Because the peaks are smaller, they also lead to slightly less inhibition and a shallower trough in the perceptual field. This makes it more likely that new input within the area of the trough reaches threshold and generates a “different” response. Therefore, the same degree of difference between a test item and a retained item can result in either a “same” or a “different” response, depending on whether the nearest working memory peak is relatively isolated (Fig. 12.7c) or has other peaks in its vicinity (Fig. 12.7d). This prediction has been confirmed empirically [17].
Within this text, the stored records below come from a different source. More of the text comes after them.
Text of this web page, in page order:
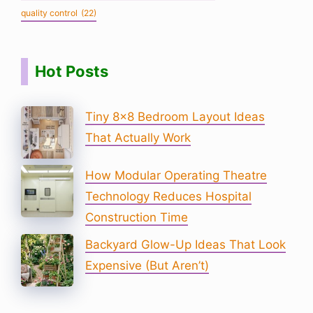
quality control (22)
Hot Posts
Tiny 8×8 Bedroom Layout Ideas
That Actually Work
How Modular Operating Theatre
Technology Reduces Hospital
Construction Time
Backyard Glow-Up Ideas That Look
Expensive (But Aren’t)
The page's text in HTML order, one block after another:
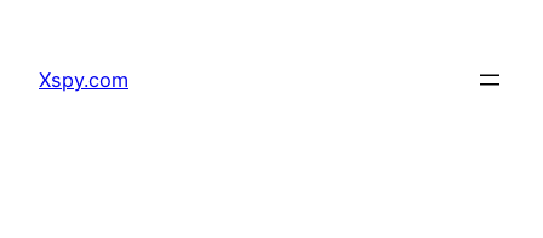
content
Xspy.com
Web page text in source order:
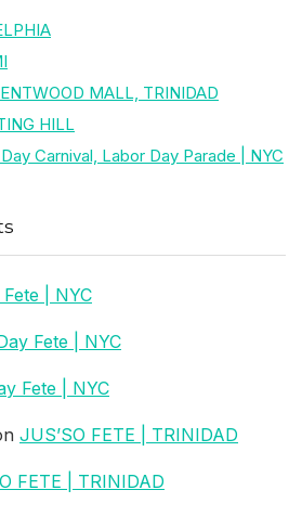
MALL, TRINIDAD
HILL
Carnival, Labor Day Parade | NYC
| NYC
Fete | NYC
Fete | NYC
JUS’SO FETE | TRINIDAD
FETE | TRINIDAD
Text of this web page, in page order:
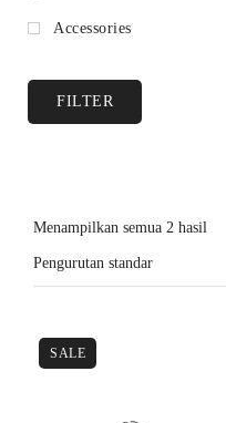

Other behavioral evidence that has been successfully captured by the model includes the selection of inputs for encoding into working memory (e.g., based on saliency) and the mutual repulsion of retained values along the feature dimension.

To summarize, the model provides a neurally plausible process account for visual working memory and change detection, captures diverse behavioral data, and has been a source of new, testable predictions. This example illustrates that, by virtue of its modularity, DFT is well suited to capture not only elementary aspects of cognition, but also more complex (or “higher”) cognitive acts.

6 Conclusions

We have reviewed how neural fields may be viewed as mathematical descriptions of distributions of population activation. Their dynamics, captured in Dynamic Field Theory, leads to a set of stable states, sub-threshold solutions , self-stabilized peaks , self-sustained peaks , and associated instabilities, the detection, selection, and memory instability . From these, cognitive properties of dynamic neural processes emerge. By linking neural field dynamics to behavioral signatures of sensory, motor, and cognitive function, DFT provides an interface between neurally grounded process models and cognition . The instabilities of DFT provide critical properties of cognitive processes, most prominently, the capability to both isolate cognitive states from distractor input or interaction, while at the same time maintaining the capacity to link cognitive processes to ongoing sensory and motor processes as well as to other concurrent cognitive processes.

Much work remains to be done to ground all cognition in neural processing. DFT has helped make the first steps, emphasizing the embodied nature of cognition. The frontier now is to move such principles toward higher cognition.